In vitro construction of 2D and 3D simulations of the murine hematopoietic niche.

ABSTRACT

Hematopoietic stem cells (HSC) undergo multilineage differentiation or self-renewal to maintain normal hematopoiesis and to sustain the size of the HSC pool throughout life. These processes are determined by a complex interplay of molecular signals between HSC and other cellular components such as osteoblasts (OB), stromal cells, endothelial cells, and a number of extracellular matrix (ECM) proteins. Through changes in its physical properties within the bone marrow (BM) microenvironment, collagen, which is one of the most critical ECM proteins, can modulate HSC function and maintenance of the competence of the hematopoietic niche (HN).
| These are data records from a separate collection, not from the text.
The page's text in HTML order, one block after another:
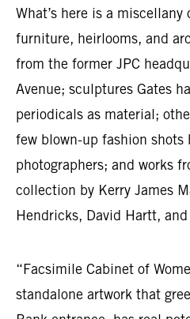
What’s here is a
furniture, heirlooms, and
from the former JPC
Avenue; sculptures Gates
periodicals as material;
few blown-up fashion shots
photographers; and works
collection by Kerry James
Hendricks, David Hartt, and
“Facsimile Cabinet of
standalone artwork that

At present, there is no consensus as to how different cellular elements of the niche collaborate and interact to promote HSC self-renewal or differentiation to maintain hematopoiesis. Deciphering these interactions and the impact of mechanical properties of the collagen microstructures within the HN has critical clinical implications in the areas of stem cell homing, engraftment, and maintenance of HSC function. In this chapter, we describe several of the in vitro methodologies for establishing and maintaining HSC in vitro including the isolation of OB, stromal cells, and hematopoietic progenitor cells, as well as the establishment of both two-dimensional (2D) and three-dimensional (3D) coculture systems.